Hâfız Ali’yi unutmak

muvafýk

Member
KURGULANMIŞ HAYATLAR beni rahatsız eder. İstedikleri kadar bir tasarım harikası olsunlar, böylesi hayatlarda hep bir tasannu soğukluğu ve bir riya iticiliği hissederim.

Televizyonlarda, gazetelerde, okullarda ve işyerlerinde, şu veya bu topluluk içerisinde kendilerine bir yer biçmiş veya kendilerine bir yer biçilmiş insanlar vardır meselâ. Filan iktidar sahibinin oğlu, feşmekan zenginin kızı, filan sanatçının eşidir. Lanse edildikleri zemine uygun bir konum tasarlanır kendileri için; öyle sunulurlar. Meselâ, babaannesi İngiltere kraliçesi ise eğer, müstakbel veliaht olarak şimdiden parlatılması gerekir; ufacık eylemlerden büyük kahramanlıklar atfedilir kendisine. Bir komutanın bir cenazede gözüne mendil değdirmesi ‘duygulu anlar yaşandı’ ve ‘gözyaşlarını tutamadı’ türünden haberlere konu olur. Kendini erişilmez rollerin kahramanı ilan eden bir aktörün kızı ‘babasının kızı’ olarak ‘doğuştan yetenekli’ olur; ‘tüm zamanların en büyük müzisyeni’nin çocuğunda da büyük yetenek beklenir. Kendisini ülkenin en akıllısı bilen yazarın kızı bir davulcuya varacak olur da, durum davulcuya yazarlık payesi bahşederek kurtarılır.

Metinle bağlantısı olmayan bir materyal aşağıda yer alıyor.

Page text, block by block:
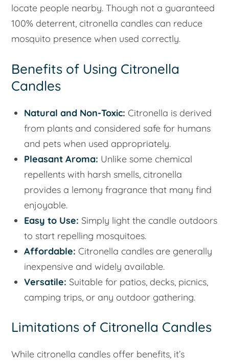
locate people nearby. Though not a guaranteed
100% deterrent, citronella candles can reduce
mosquito presence when used correctly.
Benefits of Using Citronella
Candles
Natural and Non-Toxic: Citronella is derived
from plants and considered safe for humans
and pets when used appropriately.
Pleasant Aroma: Unlike some chemical
repellents with harsh smells, citronella
provides a lemony fragrance that many find
enjoyable.
Easy to Use: Simply light the candle outdoors
to start repelling mosquitoes.
Affordable: Citronella candles are generally
inexpensive and widely available.
Versatile: Suitable for patios, decks, picnics,
camping trips, or any outdoor gathering.
Limitations of Citronella Candles
While citronella candles offer benefits, it’s
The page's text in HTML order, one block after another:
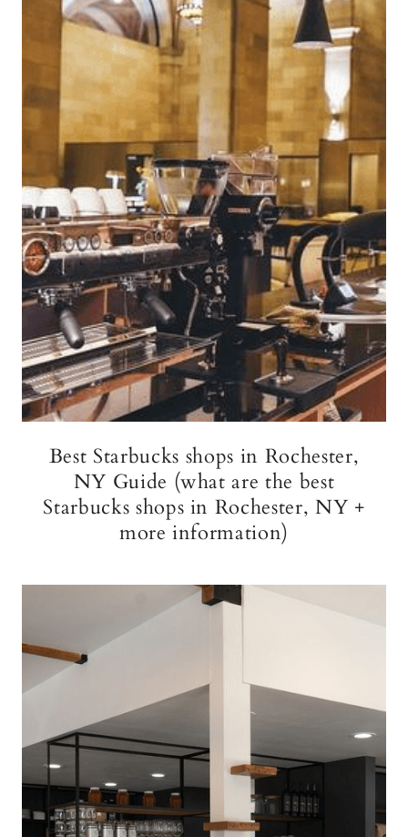
Best Starbucks shops in Rochester,
NY Guide (what are the best
Starbucks shops in Rochester, NY +
more information)

Böyle böyle, nice kurgulanmış hayatlar, nice tasarlanmış konumlar görürüz karşımızda. Sözümona büyük, gerçekte kof; sözümona derin, gerçekte sığ; sözümona bilgece, gerçekte abuk sabuk hayatlar… Kendisine misyon biçilmiş, bir şekilde ‘kahraman’ olarak tasarlanmış insanların karton dünyaları…

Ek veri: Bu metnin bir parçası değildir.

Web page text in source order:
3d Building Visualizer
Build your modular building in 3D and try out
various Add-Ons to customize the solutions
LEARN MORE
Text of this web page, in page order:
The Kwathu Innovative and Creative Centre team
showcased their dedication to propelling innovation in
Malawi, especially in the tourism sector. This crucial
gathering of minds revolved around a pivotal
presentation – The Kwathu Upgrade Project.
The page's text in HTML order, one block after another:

Yapmacıklık ve riya şaheseri böylesi kurgulanmış hayatların ruhumda uyandırdığı soğukluk ve uzaklığa mukabil, sıradan hayatların içinden çıkan gerçek kahramanlık öyküleri her zaman ruhumu cezbetmiştir. Meselâ bu topraklarda, dün ve bugün, bilinmemiş, bilinse de lâyıkınca tarif edilememiş ne kadar destansı hayatlar, ne derece büyük kahramanlar vardır.

Bu hayatlara nazar ettikçe, bir roman diline sahip olmadığıma hayıflanırım. Hem bir senaryo tecrübesine ve bir sinema diline sahip olmadığıma…

Oysa gerçek hayatlar için birer örnek hayat olarak olabildiğince çok sayıda insan tarafından bilinmeyi hak eden hayatlardır bunlar.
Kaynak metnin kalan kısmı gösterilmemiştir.